[Records from a data source]
▼▼▼

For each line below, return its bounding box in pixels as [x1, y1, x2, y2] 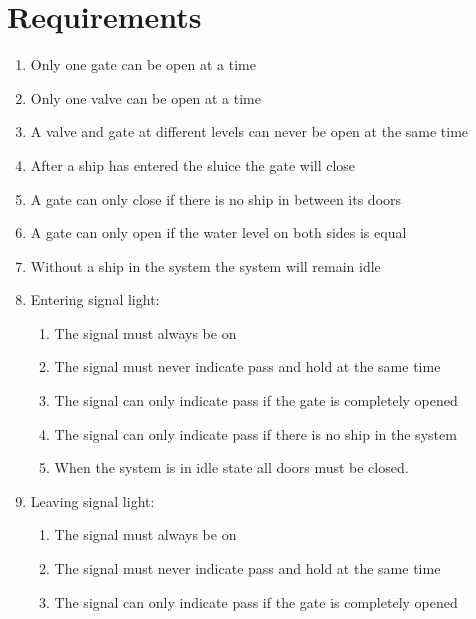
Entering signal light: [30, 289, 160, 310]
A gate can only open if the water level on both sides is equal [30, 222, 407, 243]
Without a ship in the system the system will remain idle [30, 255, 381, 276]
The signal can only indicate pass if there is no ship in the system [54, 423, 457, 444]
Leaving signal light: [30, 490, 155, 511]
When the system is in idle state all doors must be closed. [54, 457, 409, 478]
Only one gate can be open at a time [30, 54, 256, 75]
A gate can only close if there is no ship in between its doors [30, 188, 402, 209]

▲▲▲
▼▼▼

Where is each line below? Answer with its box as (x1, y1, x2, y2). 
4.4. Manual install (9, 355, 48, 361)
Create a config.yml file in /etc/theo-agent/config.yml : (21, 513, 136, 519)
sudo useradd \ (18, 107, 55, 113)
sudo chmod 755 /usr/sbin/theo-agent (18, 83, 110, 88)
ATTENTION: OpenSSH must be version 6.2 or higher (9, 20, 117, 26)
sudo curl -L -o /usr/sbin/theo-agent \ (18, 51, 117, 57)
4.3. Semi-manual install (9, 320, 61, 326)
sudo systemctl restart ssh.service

▲▲▲
▼▼▼

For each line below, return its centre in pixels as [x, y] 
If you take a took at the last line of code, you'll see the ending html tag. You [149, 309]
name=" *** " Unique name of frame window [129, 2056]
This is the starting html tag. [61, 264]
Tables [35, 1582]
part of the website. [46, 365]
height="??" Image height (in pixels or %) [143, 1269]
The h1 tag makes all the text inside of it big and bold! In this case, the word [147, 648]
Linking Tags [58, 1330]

▲▲▲

- ASSIGNMENT: Where in the entries does the word "gate" occur? Copy out each line that has it.

- SOLVED EXERCISE:
A gate can only open if the water level on both sides is equal [30, 222, 407, 243]
Only one gate can be open at a time [30, 54, 256, 75]
A gate can only close if there is no ship in between its doors [30, 188, 402, 209]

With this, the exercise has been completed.